Red Team / Blue Team / Purple Team

Red Team: The attacker team simulates realistic cyberattacks. Blue Team: The defender team detects and responds. Purple Team: Both teams collaborate to maximize learning outcomes.

Red Team and Blue Team are two opposing perspectives in cybersecurity—the attackers and the defenders.

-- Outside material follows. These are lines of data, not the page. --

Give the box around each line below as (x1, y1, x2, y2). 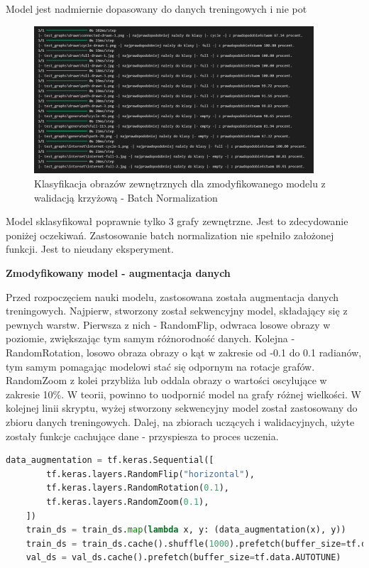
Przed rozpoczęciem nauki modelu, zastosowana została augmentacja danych (6, 289, 339, 304)
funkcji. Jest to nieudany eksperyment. (6, 241, 174, 256)
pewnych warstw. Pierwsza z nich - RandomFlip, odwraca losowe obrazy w (6, 317, 331, 332)
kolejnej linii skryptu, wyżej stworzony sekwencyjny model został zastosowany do (6, 400, 358, 415)
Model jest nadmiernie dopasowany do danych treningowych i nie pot (6, 1, 307, 16)
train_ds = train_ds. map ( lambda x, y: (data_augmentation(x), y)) (26, 525, 346, 535)
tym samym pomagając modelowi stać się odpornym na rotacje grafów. (6, 359, 315, 373)
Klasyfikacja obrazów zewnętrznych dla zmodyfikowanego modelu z (34, 176, 326, 191)
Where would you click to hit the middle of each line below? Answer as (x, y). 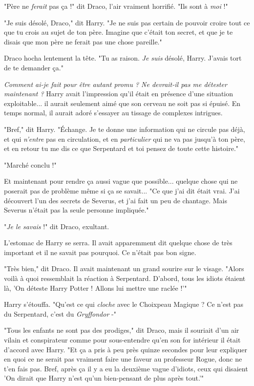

Their collaboration makes companies more resilient against real-world attacks.

Red Team

The Red Team adopts the attacker’s perspective and simulates realistic cyberattacks against an organization—with the goal of identifying vulnerabilities in processes, people, and technology that a real threat actor would exploit.

Difference from a traditional penetration test:

  • Pentest: Technically focused, defined scope, often white-box
  • Red Team: Holistic (people, processes, technology), realistic attacker scenario, often black-box, longer timeframe

Typical Red Team Activities:

  • Phishing campaigns targeting employees
  • Physical intrusion attempts (tailgating, lockpicking)
  • Exploitation of technical vulnerabilities
  • Social engineering against IT support and helpdesk
  • Lateral movement within the network after initial access
  • Data exfiltration as "proof of concept"

Tools: Cobalt Strike, Metasploit, Impacket, BloodHound, Evilginx2

Blue Team

The Blue Team is responsible for defense: detection, response, and improvement of the security posture.

Blue Team Tasks:

  • Security Operations Center (SOC) - 24/7 monitoring
  • Incident Response - responding to detected incidents
  • Threat Hunting - proactive search for attackers
  • Security Engineering - hardening of systems
  • Vulnerability Management - vulnerability scanning and remediation

Tools: SIEM (Splunk, Microsoft Sentinel), EDR (CrowdStrike, Defender), Threat Intelligence Feeds, SOAR

Purple Team

The Purple Team is not a third group, but rather the structured collaboration between Red and Blue:

  1. The Red Team executes an attack and documents every technique (MITRE ATT&CK mapping)
  2. Blue Team attempts to detect the attack
  3. Joint analysis: What was detected? What wasn’t? Why?
  4. Improvement of detection rules and response processes
  5. Iteration until the attack technique is reliably detected

Benefits: Maximum learning effect—Red and Blue Teams work together instead of against each other. Direct transfer of attack know-how into improved defense capabilities.

TIBER-EU

TIBER-EU (Threat Intelligence-Based Ethical Red Teaming) is a European framework for red team testing at financial institutions—developed by the ECB and coordinated by national central banks. Mandatory for certain DORA-regulated companies.

The BSI offers similar frameworks for critical infrastructure.

Red team exercises require written authorization with a clearly defined scope. Without authorization, red team activities are punishable by law (Section 202a et seq. of the German Criminal Code [StGB] on computer fraud and trespassing in the case of physical tests).